How to complete this task - Your reply should consist of the entries, copied exactly and stripped of images.

Given data -
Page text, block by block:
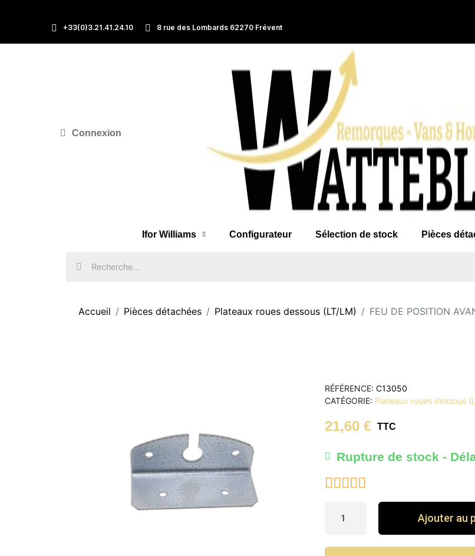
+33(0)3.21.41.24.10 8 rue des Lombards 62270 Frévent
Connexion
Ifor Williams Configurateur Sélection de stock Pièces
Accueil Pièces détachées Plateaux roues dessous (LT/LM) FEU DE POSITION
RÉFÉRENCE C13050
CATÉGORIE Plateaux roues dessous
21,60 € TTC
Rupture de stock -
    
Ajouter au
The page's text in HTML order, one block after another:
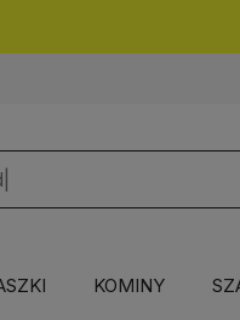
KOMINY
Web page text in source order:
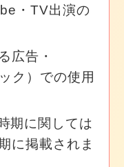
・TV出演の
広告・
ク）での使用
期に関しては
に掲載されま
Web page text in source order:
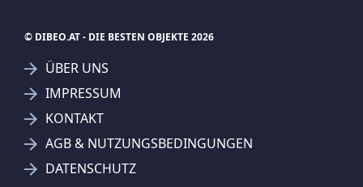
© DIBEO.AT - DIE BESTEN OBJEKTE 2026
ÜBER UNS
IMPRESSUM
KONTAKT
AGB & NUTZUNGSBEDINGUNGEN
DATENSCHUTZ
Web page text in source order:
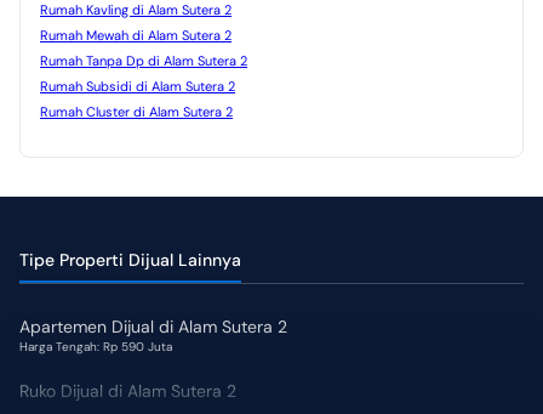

Result of the exercise -
Page text, block by block:
+33(0)3.21.41.24.10 8 rue des Lombards 62270 Frévent
Connexion
Ifor Williams Configurateur Sélection de stock Pièces
Accueil Pièces détachées Plateaux roues dessous (LT/LM) FEU DE POSITION
RÉFÉRENCE C13050
CATÉGORIE Plateaux roues dessous
21,60 € TTC
Rupture de stock -
    
Ajouter au
The page's text in HTML order, one block after another:
KOMINY
Web page text in source order:
・TV出演の
広告・
ク）での使用
期に関しては
に掲載されま
Web page text in source order:
© DIBEO.AT - DIE BESTEN OBJEKTE 2026
ÜBER UNS
IMPRESSUM
KONTAKT
AGB & NUTZUNGSBEDINGUNGEN
DATENSCHUTZ
Web page text in source order:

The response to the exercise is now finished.